Opposition rügt Gabriel
Auch in der Opposition stößt Gabriels Vorstoß auf ein geteiltes Echo. Kerstin Andreae, stellvertretende Grünen-Fraktionsvorsitzende im Bundestag, sagte dieser Zeitung: „So falsch liegt Gabriel nicht.“ Es sei eigenartig, wenn die Deutsche Bank „haltet den Dieb“ rufe, selbst aber gerade mit Milliardenstrafzahlungen wegen unsauberer Geschäfte konfrontiert sei. Die grüne Wirtschaftspolitikerin sagt aber auch: „Wirtschaftsminister Gabriel hätte lieber schweigen sollen.“ Er habe keine Antwort darauf, dass tausende Bankangestellte um ihre Arbeitsplätze bangten. Es sei nicht hilfreich, wenn die Bundesregierung öffentlich über die Lage der Deutschen Bank streitet, sagte Andreae.

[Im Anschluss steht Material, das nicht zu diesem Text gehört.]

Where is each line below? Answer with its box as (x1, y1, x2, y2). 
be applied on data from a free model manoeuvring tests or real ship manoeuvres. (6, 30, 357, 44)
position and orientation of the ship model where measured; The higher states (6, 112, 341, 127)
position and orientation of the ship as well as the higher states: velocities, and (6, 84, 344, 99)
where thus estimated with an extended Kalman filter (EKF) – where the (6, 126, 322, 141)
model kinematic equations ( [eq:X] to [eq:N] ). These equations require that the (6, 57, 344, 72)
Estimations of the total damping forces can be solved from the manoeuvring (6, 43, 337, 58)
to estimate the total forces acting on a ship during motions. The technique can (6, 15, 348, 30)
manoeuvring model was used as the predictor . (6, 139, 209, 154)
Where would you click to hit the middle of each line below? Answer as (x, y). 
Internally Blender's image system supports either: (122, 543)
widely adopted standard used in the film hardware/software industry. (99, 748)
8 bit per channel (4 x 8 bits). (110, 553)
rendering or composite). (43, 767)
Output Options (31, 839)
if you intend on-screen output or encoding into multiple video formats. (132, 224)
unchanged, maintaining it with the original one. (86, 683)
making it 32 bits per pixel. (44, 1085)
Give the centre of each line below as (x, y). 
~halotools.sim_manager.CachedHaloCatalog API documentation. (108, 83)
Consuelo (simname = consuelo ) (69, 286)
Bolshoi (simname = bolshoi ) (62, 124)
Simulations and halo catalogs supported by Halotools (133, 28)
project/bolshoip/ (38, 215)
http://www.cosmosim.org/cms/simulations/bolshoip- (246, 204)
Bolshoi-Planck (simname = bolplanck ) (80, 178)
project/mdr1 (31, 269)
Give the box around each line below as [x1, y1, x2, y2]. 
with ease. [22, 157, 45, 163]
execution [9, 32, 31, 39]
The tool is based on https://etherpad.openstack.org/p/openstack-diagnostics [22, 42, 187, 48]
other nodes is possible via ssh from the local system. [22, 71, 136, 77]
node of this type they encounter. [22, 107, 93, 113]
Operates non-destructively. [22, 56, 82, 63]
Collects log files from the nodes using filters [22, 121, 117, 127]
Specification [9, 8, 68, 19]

Der Deutsche-Bank-Chef Cryan befindet sich zurzeit in den USA und wird am Wochenende an den Veranstaltungen aus Anlass der Jahrestagung von Internationalem Währungsfonds (IWF) und Weltbank in Washington teilnehmen. Die Deutsche Bank ist mit einer starken Stellung im Geschäft mit Derivaten systemrelevant für die globalen Finanzmärkte. Es ist daher damit zu rechnen, dass die Finanzminister und Notenbankchefs am Rande der IWF-Tagung auch über das Thema Deutsche Bank sprechen werden. Offiziell steht das Thema nicht auf der Tagesordnung. Finanzminister Wolfgang Schäuble (CDU) und Bundesbankchef Jens Weidmann nehmen an der Tagung teil.